West Virginia just repealed their Certificate of Need requirement for hospitals and birthing centers. Until now anyone wanting to open or expand a hospital needed to apply to a state board for permission. The process took time and money and could result in the board saying “no thanks, we don’t think the state needs another hospital”.
Now anyone wanting to open or expand a hospital and birthing center can skip this step and get to work. This means more facilities and more competition, which in turn leads to lower health care spending relative to trend.
Of course, the rest of West Virginia’s Certificate of Need requirements remain in place; if you want to open many other type of health care facilities, or purchase major equipment like an MRI, you must still get the state board to approve its “necessity”. In some cases, you shouldn’t even bother applying; West Virginia has a Moratorium on opioid treatment programs. Ideally West Virginia would join its neighbor Pennsylvania in a complete repeal of Certificate of Need requirements.
But making it easier to build hospitals and birthing centers is a major step. Hospitals are the largest single component of health spending in the US, and improved facilities might help reduce West Virginia’s infant mortality from its current level as the 4th worst state.

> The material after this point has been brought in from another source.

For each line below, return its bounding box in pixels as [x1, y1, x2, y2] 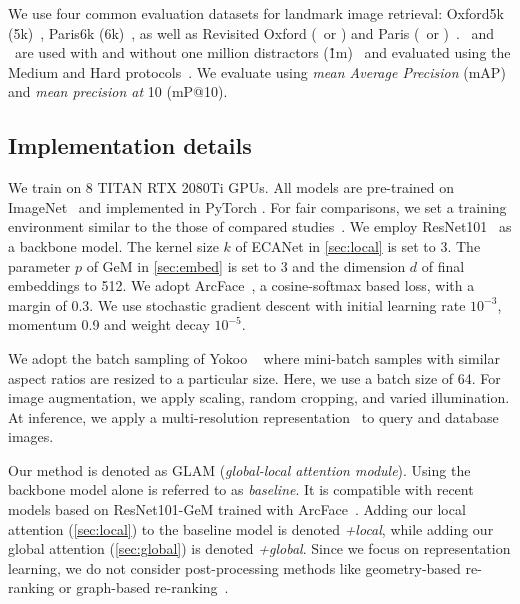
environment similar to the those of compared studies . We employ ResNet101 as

Update 4/7/23: A knowledgable correspondent suggests that the law may only allow existing hospitals to expand without CON (while totally new hospitals would still require one), citing this article. The text of the bill itself seems ambiguous to me. The section “Exemptions from certificate of need” adds “Hospital services performed at a hospital”. For birthing centers by contrast, new construction is clearly now allowed by right: exemptions from CON now include “Constructing, developing, acquiring, or establishing a birthing center”.
It will be interesting to see how many new facilities get built, considering how many rural hospitals have closed and will close: https://www.advisory.com/daily-briefing/2022/03/11/rural-hospitals
Maybe we just have to roll with the general movement from rural to urban/suburban areas, and let the rural hospitals and communities die, and build more facilities near cities where more people live? (I don’t know, I have no expertise here).